That's a really great question, to which I won't be able to give a fully detailed answer (I'll be following this question to see if better answers pop up) but I've been snooping around on the docs and found out some things.
I wasn't sure whether I should post this as an answer, because it ends with a few questions of my own but since it does answer your question to some degree I decided to post this as an answer. If this is not appropriate I'm happy to move this somewhere else.
Spark configuration docs
From the configuration docs, you can see the following about spark.memory.fraction
:
Fraction of (heap space - 300MB) used for execution and storage. The lower this is, the more frequently spills and cached data eviction occur. The purpose of this config is to set aside memory for internal metadata, user data structures, and imprecise size estimation in the case of sparse, unusually large records. Leaving this at the default value is recommended. For more detail, including important information about correctly tuning JVM garbage collection when increasing this value, see this description.
So we learn it contains:
- Internal metadata
- User data structures
- Imprecise size estimation in case of sparse, unusually large records
Spark tuning docs: memory management
Following the link in the docs, we get to the Spark tuning page. In there, we find a bunch of interesting info about the storage vs execution memory, but that is not what we're after in this question. There is another bit of text:
spark.memory.fraction expresses the size of M as a fraction of the (JVM heap space - 300MiB) (default 0.6). The rest of the space (40%) is reserved for user data structures, internal metadata in Spark, and safeguarding against OOM errors in the case of sparse and unusually large records.
and also
The value of spark.memory.fraction should be set in order to fit this amount of heap space comfortably within the JVM’s old or “tenured” generation. See the discussion of advanced GC tuning below for details.

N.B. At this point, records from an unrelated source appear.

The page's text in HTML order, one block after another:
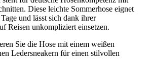
Diese leichte Sommerhose eignet
und lässt sich dank ihrer
Reisen unkompliziert einsetzen.
Sie die Hose mit einem weißen
Ledersneakern für einen stilvollen
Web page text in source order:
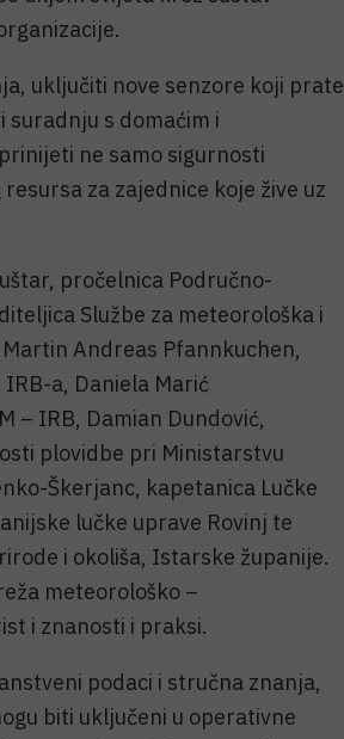
uključiti nove senzore koji prate
suradnju s domaćim i
ne samo sigurnosti
za zajednice koje žive uz
pročelnica Područno-
Službe za meteorološka i
Andreas Pfannkuchen,
a, Daniela Marić
– IRB, Damian Dundović,
plovidbe pri Ministarstvu
Škerjanc, kapetanica Lučke
lučke uprave Rovinj te
i okoliša, Istarske županije.
meteorološko –
i znanosti i praksi.
podaci i stručna znanja,
biti uključeni u operativne

So, this is a similar explanation and also a reference to garbage collection.
Spark tuning docs: garbage collection
When we go to the garbage collection page, we see a bunch of information about classical GC in Java. But there is a section that discusses spark.memory.fraction
:
In the GC stats that are printed, if the OldGen is close to being full, reduce the amount of memory used for caching by lowering spark.memory.fraction; it is better to cache fewer objects than to slow down task execution. Alternatively, consider decreasing the size of the Young generation. This means lowering -Xmn if you’ve set it as above. If not, try changing the value of the JVM’s NewRatio parameter. Many JVMs default this to 2, meaning that the Old generation occupies 2/3 of the heap. It should be large enough such that this fraction exceeds spark.memory.fraction.
What do I gather from this
As you have already said, the default spark.memory.fraction
is 0.6, so 40% is reserved for this "user memory". That is quite large. Which objects end up in there?

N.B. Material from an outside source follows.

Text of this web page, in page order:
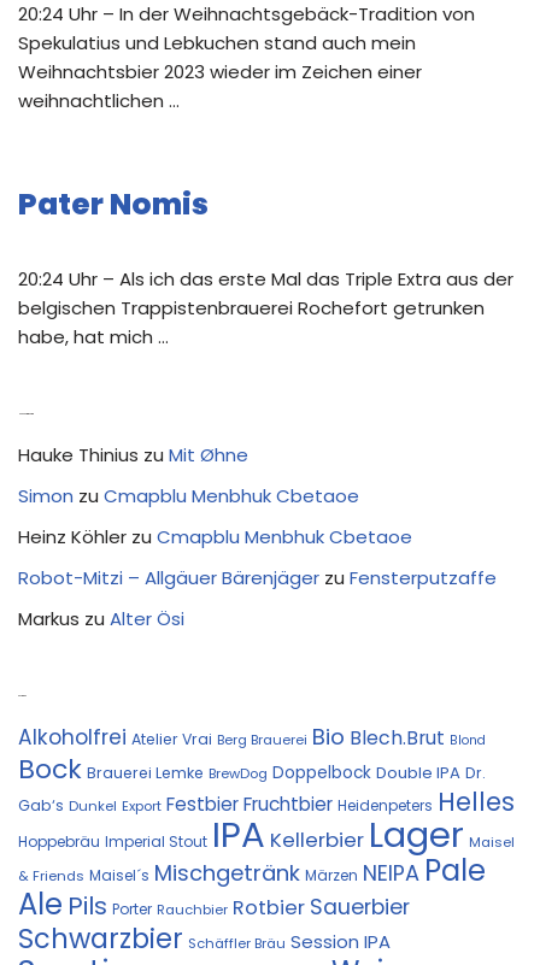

This is where I'm not sure, but I would guess the following:
- Internal metadata
- I don't expect this to be huge?
- User data structures
- This might be large (just intuition speaking here, not sure at all), and I would hope that someone with more knowledge about this would be able to give some good examples here.
- If you make intermediate structures during a map operation on a dataset, do they end up in user memory or in execution memory?
- Imprecise size estimation in the case of sparse, unusually large records
- Seems like this is only triggered in special cases, would be interesting to know where/how this gets decided.
- In some other place in the docs it is said safeguarding against OOM errors in the case of sparse and unusually large records. So it might be that this is more of a safety buffer than anything else?